### Aim of the task
Take every record and write it out again exactly, with no images included.

*** Information Section Begins ***

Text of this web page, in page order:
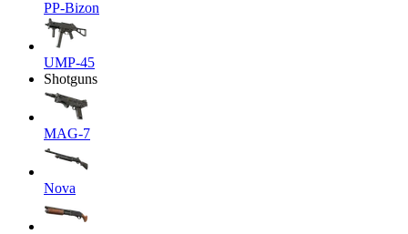
PP-Bizon
UMP-45
Shotguns
MAG-7
Nova
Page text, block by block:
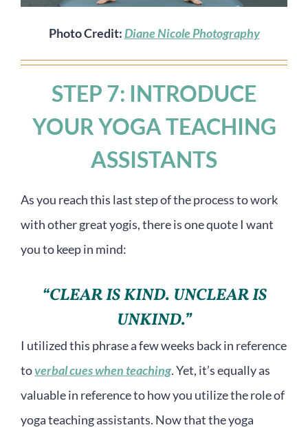
Photo Credit:Diane Nicole Photography
STEP 7: INTRODUCE
YOUR YOGA TEACHING
ASSISTANTS
As you reach this last step of the process to work
with other great yogis, there is one quote I want
you to keep in mind:
“CLEAR IS KIND. UNCLEAR IS
UNKIND.”
I utilized this phrase a few weeks back in reference
toverbal cues when teaching. Yet, it’s equally as
valuable in reference to how you utilize the role of
yoga teaching assistants. Now that the yoga
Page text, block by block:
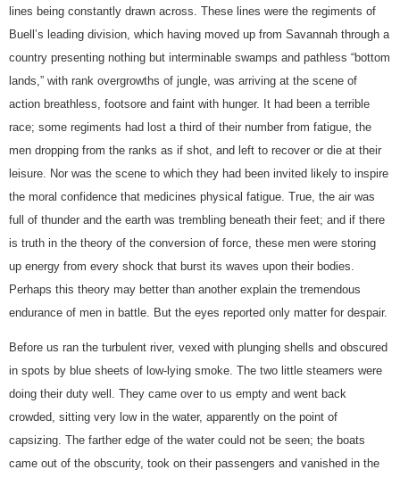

*** Information Section Ends ***

### Response box
Text of this web page, in page order:
PP-Bizon
UMP-45
Shotguns
MAG-7
Nova
Page text, block by block:
Photo Credit:Diane Nicole Photography
STEP 7: INTRODUCE
YOUR YOGA TEACHING
ASSISTANTS
As you reach this last step of the process to work
with other great yogis, there is one quote I want
you to keep in mind:
“CLEAR IS KIND. UNCLEAR IS
UNKIND.”
I utilized this phrase a few weeks back in reference
toverbal cues when teaching. Yet, it’s equally as
valuable in reference to how you utilize the role of
yoga teaching assistants. Now that the yoga
Page text, block by block:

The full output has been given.